The major complication or comorbidity (MCC) and complication or comorbidity (CC) component of IPPS have a significant impact to MS-DRG RW and CMI and they have the following definitions:
- A complication is a condition that arises during the hospital stay that prolongs the length of stay.
- A comorbidity is a pre-existing condition that affects the treatment received and/or prolongs the length of stay.
The mere presence of a MCC or CC in a hospital inpatient encounter is usually a signal that the patient required and/or utilized more resources which then can impact the MS-DRG and the associated RW. Therefore, hospitals receive a higher reimbursement (payment) for those patients with higher resources and/or utilization of care, with higher RW.
Obtaining the accurate MS-DRG takes complete, specific and thorough documentation followed by complete, accurate and compliant coding. Many of the MCC/CCs within IPPS are ICD-10-CM codes which are very specific to capture severity and acuity.
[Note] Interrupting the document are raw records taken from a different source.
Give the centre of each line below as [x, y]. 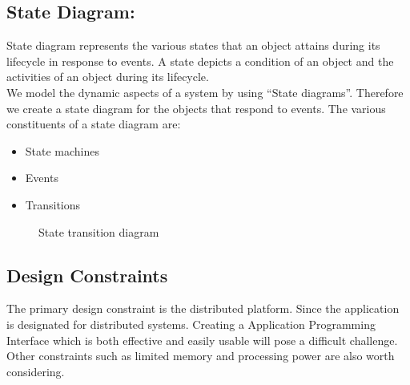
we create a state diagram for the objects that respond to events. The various [196, 108]
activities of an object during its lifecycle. [108, 77]
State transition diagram [99, 231]
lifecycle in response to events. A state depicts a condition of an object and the [200, 61]
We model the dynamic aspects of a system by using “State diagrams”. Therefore [205, 92]
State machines [62, 150]
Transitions [53, 204]
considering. [36, 371]
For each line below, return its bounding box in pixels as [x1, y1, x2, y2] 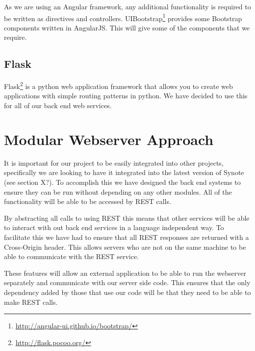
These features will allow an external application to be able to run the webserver [4, 267, 246, 278]
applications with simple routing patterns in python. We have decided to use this [4, 90, 248, 101]
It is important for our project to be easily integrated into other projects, [4, 157, 224, 168]
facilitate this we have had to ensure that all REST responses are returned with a [4, 232, 249, 242]
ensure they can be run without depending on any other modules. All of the [4, 186, 232, 197]
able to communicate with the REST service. [4, 251, 139, 262]
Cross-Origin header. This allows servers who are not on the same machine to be [4, 241, 246, 252]
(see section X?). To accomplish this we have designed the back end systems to [4, 176, 241, 187]
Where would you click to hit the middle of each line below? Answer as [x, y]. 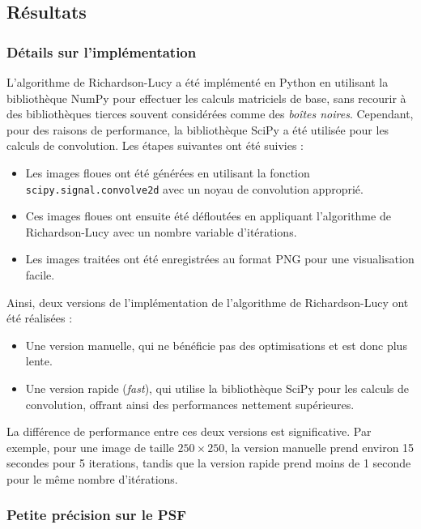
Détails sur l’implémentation [102, 51]
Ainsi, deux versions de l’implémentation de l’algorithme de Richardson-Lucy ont [208, 302]
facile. [40, 275]
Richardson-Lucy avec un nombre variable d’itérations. [161, 231]
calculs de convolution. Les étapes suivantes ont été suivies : [155, 145]
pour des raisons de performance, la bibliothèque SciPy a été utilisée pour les [198, 129]
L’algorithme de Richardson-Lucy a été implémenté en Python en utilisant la [198, 82]
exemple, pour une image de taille [90, 447]
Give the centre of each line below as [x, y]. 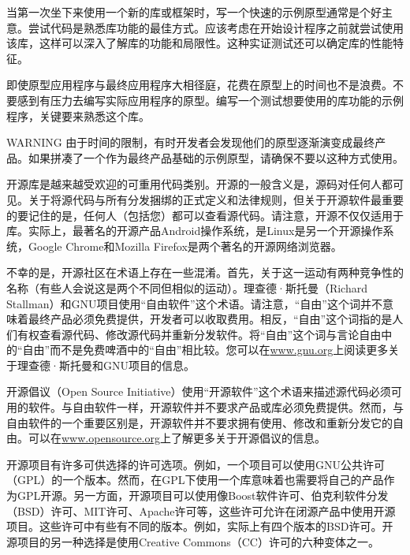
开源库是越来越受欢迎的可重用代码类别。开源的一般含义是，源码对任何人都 [199, 184]
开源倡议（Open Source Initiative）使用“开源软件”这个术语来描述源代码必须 [199, 391]
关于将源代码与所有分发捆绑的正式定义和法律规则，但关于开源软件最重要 [216, 199]
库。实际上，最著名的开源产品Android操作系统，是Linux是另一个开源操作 [195, 231]
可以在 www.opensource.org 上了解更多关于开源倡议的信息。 [177, 438]
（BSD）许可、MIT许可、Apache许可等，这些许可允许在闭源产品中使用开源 [201, 510]
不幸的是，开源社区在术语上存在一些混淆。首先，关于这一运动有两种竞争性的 [205, 272]
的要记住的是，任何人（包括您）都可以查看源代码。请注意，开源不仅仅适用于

The greater the documentation specificity, the greater the coding specificity which then reflects the patients condition for the MS-DRG and payment. Both CDI and Coding should query the provider when the clinical documentation is:
- Conflicting, imprecise, incomplete, illegible, ambiguous, or inconsistent;
- Describes or is associated with clinical indicators without a definitive relationship to an underlying diagnosis;
- Includes clinical indicators, diagnostic evaluation, and/or treatment not related to a specific condition or procedure;
- Provides a diagnosis without underlying clinical validation;
- Is unclear for inpatient present-on-admission (POA) indicator assignment.
Over the past several years (starting in 2019) CMS has stated in their annual IPPS update that they will be conducting a comprehensive analysis and assessment of the MCC/CC designation which includes looking closely at the costs associated to the MCC/CCs (associated ICD-10-CM codes). The outcome will be to make significant revisions to the MCC/CC designations. This is something we all need to watch very closely and once announced take appropriate steps and action to ensure that documentation and coding of MCC/CC is accurate. In addition, look closely at the impact of any changes to the MCC/CC designation to Case Mix Index (CMI). Once released, ask within CDI and Coding if the revisions impact documentation, impact querying and/or also impact clinical coding.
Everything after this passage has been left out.